Monday, 1 October 2007


 


 








Syrian President Bashar al-Assad and BBC presenter Lyse Doucet



Mr Assad talks to BBC


Syrian President Bashar al-Assad has said his government will not attend a Middle East peace conference unless Syria‘s concerns are addressed.


President Assad told the BBC that this meant primarily the return of the Golan Heights, occupied by Israel since 1967.


Mr Assad said no opportunity for peace should be squandered, but he saw little of the substance needed for success in US plans for a conference in November.


The talks are intended to focus on the Israeli-Palestinian conflict.


The US had said it would invite Syria, but only as a member of an Arab League committee dealing with the Israeli-Palestinian problem.


‘Comprehensive peace’


In his BBC interview, Mr Assad stressed that Syria still needed more clarification about the conference before it took its decision whether to attend or not.


“So far we didn’t have the invitation and we didn’t have any clarification about anything,” he said.








Retaliate doesn’t mean missile for missile and bomb for bomb. But we have the right to retaliate


President Assad on Israel‘s air strike



“If they don’t talk about the Syrian occupied territory, no, there’s no way for Syria to go there.


“It should be about comprehensive peace, and Syria is part of this comprehensive peace. Without that, we shouldn’t go, we wouldn’t go.”

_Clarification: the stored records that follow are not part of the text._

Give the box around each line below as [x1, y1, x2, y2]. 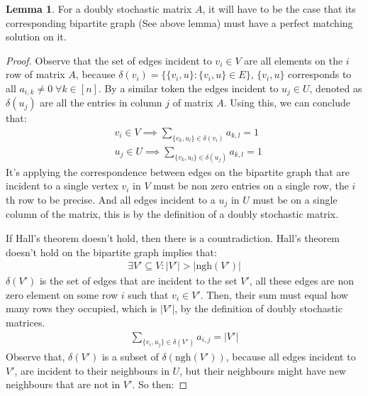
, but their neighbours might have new [179, 363, 347, 378]
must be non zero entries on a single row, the [153, 178, 349, 193]
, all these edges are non [249, 273, 354, 288]
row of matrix [6, 67, 65, 82]
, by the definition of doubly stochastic [174, 301, 342, 316]
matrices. [6, 315, 45, 330]
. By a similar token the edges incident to [98, 80, 279, 95]
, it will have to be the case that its [202, 1, 356, 16]
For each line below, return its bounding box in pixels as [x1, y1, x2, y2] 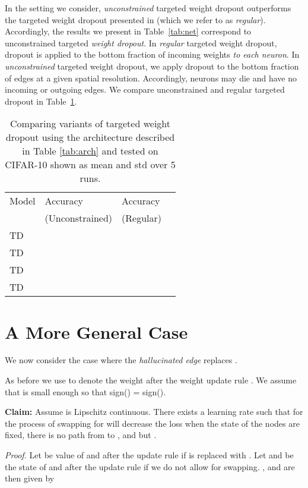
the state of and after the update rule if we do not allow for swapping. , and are [5, 460, 295, 473]
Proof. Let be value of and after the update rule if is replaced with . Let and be [5, 449, 294, 461]
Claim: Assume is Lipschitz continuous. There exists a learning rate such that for [5, 405, 303, 418]
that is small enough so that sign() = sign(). [5, 385, 166, 398]
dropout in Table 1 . [5, 95, 77, 107]
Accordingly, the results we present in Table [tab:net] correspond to [5, 25, 252, 37]
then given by [5, 472, 55, 484]
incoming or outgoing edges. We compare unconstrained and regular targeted [5, 83, 285, 96]
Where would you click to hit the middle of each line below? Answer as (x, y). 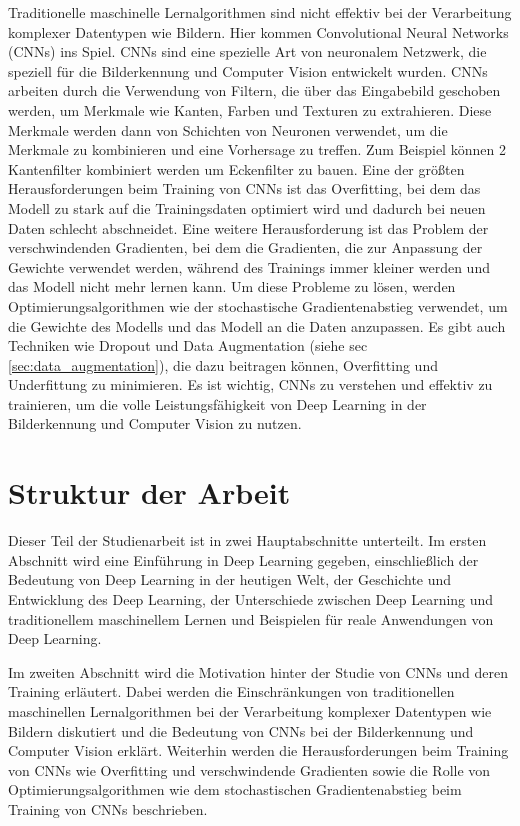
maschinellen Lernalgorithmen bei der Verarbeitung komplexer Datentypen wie (250, 710)
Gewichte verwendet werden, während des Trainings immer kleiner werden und (249, 266)
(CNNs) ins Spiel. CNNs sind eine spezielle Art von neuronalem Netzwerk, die (247, 51)
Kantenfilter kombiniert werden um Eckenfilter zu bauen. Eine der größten (236, 168)
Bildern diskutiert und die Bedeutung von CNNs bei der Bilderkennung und (241, 730)
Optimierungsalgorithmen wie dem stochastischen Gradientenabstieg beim (235, 789)
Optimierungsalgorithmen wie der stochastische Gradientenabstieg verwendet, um (258, 305)
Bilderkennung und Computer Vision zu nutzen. (155, 423)
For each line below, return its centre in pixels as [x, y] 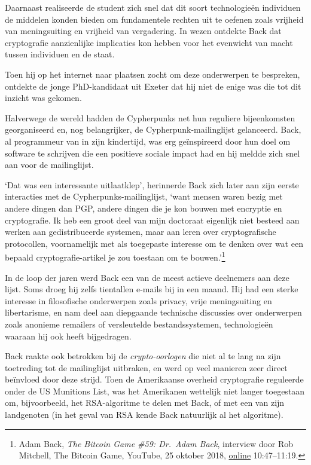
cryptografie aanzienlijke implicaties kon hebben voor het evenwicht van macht [149, 42]
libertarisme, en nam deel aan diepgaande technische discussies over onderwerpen [153, 312]
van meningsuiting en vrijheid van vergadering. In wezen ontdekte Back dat [143, 31]
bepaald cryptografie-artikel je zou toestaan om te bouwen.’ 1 [115, 256]
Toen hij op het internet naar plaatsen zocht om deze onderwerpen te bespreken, [153, 74]
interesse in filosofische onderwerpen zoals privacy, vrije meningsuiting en [138, 300]
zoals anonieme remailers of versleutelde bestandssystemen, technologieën [139, 324]
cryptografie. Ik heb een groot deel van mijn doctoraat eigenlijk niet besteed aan [152, 220]

Mr Assad also spoke about an Israeli air raid on northern Syria early in September which he said showed Israel‘s “visceral antipathy towards peace”.


He said Syria reserved the right to respond to the attack – which he said targeted an unused military building – although he did not specify what that response should be.


“Retaliate doesn’t mean missile for missile and bomb for bomb. We have our means to retaliate, maybe politically, maybe in other ways. But we have the right to retaliate,” he said.


The comments were the first by the Syrian leader about the mysterious Israeli air incursion.








The biggest issue is the return of the Palestinian refugees to their original homes


Abdul, Jeddah, Saudi Arabia


In the early hours of 6 September a number of Israeli jets appeared to enter Syrian air-space from the Mediterranean Sea.


Later unidentified drop tanks, which may have contained fuel from the planes, were found on Turkish soil near the Syrian border, indicating a possible exit route.


Israeli officials have not confirmed the incursion. The Syrian authorities previously said that the aircraft were driven off but that they fired their weaponry into a deserted area.